Kondisi bayi gajah yang diberi nama Rut—sebuah pemberian dari Menteri Kehutanan Raja Juli Antoni—dalam keadaan stabil dan terus dipantau 24 jam oleh tim mahout serta dokter hewan. Pemantauan intensif ini mencakup asupan nutrisi, perkembangan motorik, dan ikatan emosional dengan sang induk, demi memastikan tumbuh kembangnya optimal.
Nama “Rut” dipilih sebagai simbol penghargaan terhadap Ibu Rut Krüger Giverin dari Norwegia, yang telah bertahun-tahun mendukung konservasi hutan dan lingkungan di Indonesia. “Semoga Rut tumbuh sehat, menjadi simbol persahabatan antarnegara, dan harapan baru bagi kelangsungan hidup gajah sumatera,” ujar Raja Juli dalam keterangan resmi, Kamis (11/6/2026).
Keberhasilan ini tak hanya menjadi pencapaian internal Taman Satwa Lembah Hijau, tetapi juga menjadi tonggak penting dalam strategi konservasi nasional.

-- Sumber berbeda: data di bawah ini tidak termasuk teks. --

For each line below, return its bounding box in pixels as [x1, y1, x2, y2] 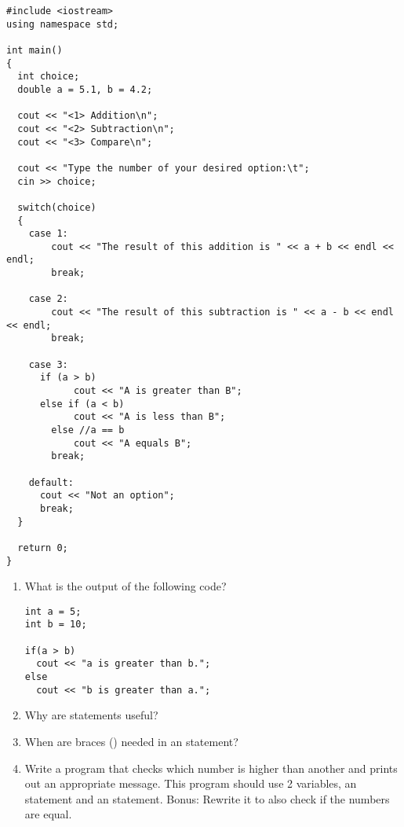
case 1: [28, 228, 68, 240]
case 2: [28, 293, 68, 305]
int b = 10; [24, 619, 87, 630]
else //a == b [51, 425, 125, 436]
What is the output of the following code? [24, 578, 227, 594]
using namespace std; [6, 18, 119, 30]
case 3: [28, 358, 68, 370]
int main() [6, 44, 63, 56]
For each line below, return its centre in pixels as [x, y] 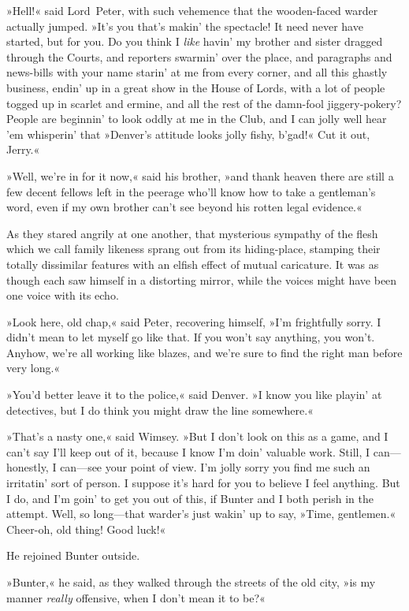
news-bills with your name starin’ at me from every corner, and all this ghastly [197, 72]
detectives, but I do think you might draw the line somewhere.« [160, 410]
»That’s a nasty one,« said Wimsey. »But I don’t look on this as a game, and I [197, 436]
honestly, [28, 467]
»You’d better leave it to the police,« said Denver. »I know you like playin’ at [194, 395]
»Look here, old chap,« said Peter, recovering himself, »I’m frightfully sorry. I [194, 321]
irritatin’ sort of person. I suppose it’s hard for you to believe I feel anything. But [203, 483]
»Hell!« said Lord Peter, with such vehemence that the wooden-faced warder [192, 10]
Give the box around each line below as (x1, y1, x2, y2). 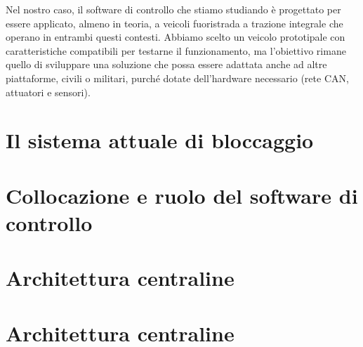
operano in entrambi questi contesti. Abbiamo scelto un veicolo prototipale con (6, 30, 345, 44)
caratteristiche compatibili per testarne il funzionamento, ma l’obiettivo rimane (6, 43, 346, 58)
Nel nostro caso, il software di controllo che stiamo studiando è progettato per (6, 2, 341, 16)
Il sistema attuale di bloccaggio (6, 126, 314, 155)
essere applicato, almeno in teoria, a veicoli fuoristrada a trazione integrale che (6, 15, 343, 30)
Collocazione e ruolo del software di (6, 181, 358, 209)
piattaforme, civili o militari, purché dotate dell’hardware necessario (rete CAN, (6, 70, 349, 85)
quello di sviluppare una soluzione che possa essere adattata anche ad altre (6, 57, 327, 72)
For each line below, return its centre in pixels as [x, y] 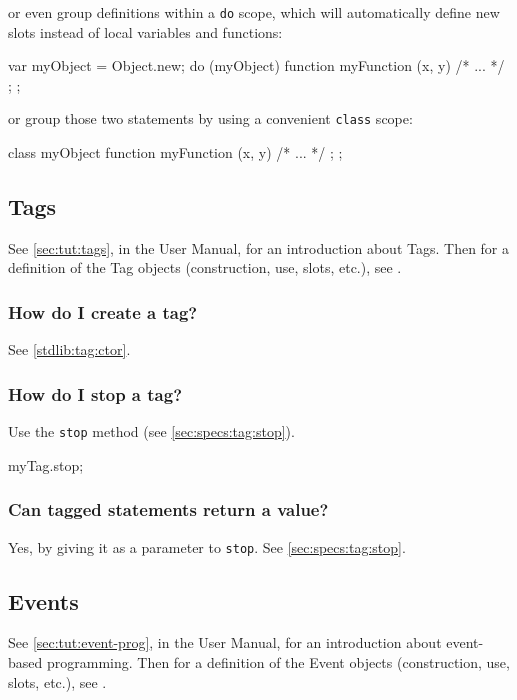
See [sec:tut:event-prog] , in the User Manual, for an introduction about [225, 642]
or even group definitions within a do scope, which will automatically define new [254, 12]
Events [43, 600]
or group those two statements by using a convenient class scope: [210, 118]
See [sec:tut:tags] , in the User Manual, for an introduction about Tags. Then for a [259, 247]
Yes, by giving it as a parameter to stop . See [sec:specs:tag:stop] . [207, 546]
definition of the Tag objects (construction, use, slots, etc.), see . [205, 267]
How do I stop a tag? [95, 393]
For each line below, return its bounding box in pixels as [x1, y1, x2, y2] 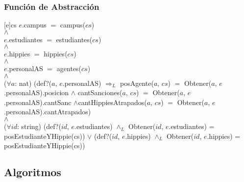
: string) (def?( [17, 121, 61, 131]
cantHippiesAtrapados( [78, 97, 147, 107]
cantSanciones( [77, 87, 122, 98]
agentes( [56, 63, 82, 73]
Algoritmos [4, 164, 61, 180]
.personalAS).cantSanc [4, 97, 72, 107]
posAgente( [120, 78, 154, 88]
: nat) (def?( [15, 78, 52, 88]

Komisaris Utama Irwan Nasution menegaskan, kelahiran ini adalah bukti nyata komitmen lembaga dalam menjalankan konservasi *ex situ*—upaya pelestarian di luar habitat alami—yang selaras dengan prinsip kesejahteraan satwa.
Apresiasi datang pula dari Kepala BKSDA Bengkulu, Agung Nugroho, yang menyebut keberhasilan ini sebagai hasil sinergi antara tenaga profesional, manajemen berbasis ilmiah, dan dukungan kebijakan. “Ini membuktikan bahwa konservasi bukan sekadar mimpi, tapi bisa diwujudkan dengan konsistensi dan keahlian,” katanya.
Menteri Kehutanan menekankan, upaya penyelamatan gajah sumatera tidak bisa hanya mengandalkan perlindungan habitat alami (*in situ*). Program *ex situ* seperti yang dijalankan di Lembah Hijau menjadi tulang punggung tambahan, terutama di tengah ancaman hilangnya hutan dan konflik manusia-gajah yang kian meningkat.
Direktur Jenderal KSDAE, Satyawan Pudyatmoko, menambahkan bahwa keberhasilan ini sekaligus menjadi jawaban atas kritik terhadap pengelolaan satwa di penangkaran. “Dengan menghentikan peragaan gajah tunggang dan beralih ke fokus konservasi, Lembah Hijau menunjukkan bahwa kesejahteraan satwa dan keberhasilan reproduksi bisa berjalan beriringan,” ujarnya.
Dengan lahirnya Rut, jumlah gajah sumatera di bawah pengelolaan lembaga konservasi di Indonesia kini bertambah. Spesies yang tercatat sebagai satwa paling terancam punah di Asia Tenggara ini kini memiliki sedikit cahaya di tengah gelapnya masa depan. Di balik setiap langkah kecil bayi gajah yang berjalan di atas tanah lembah, tersimpan harapan besar: bahwa keberlangsungan hidupnya bukan sekadar keajaiban, tapi hasil kerja keras, kebijakan tepat, dan komitmen yang tak pernah goyah.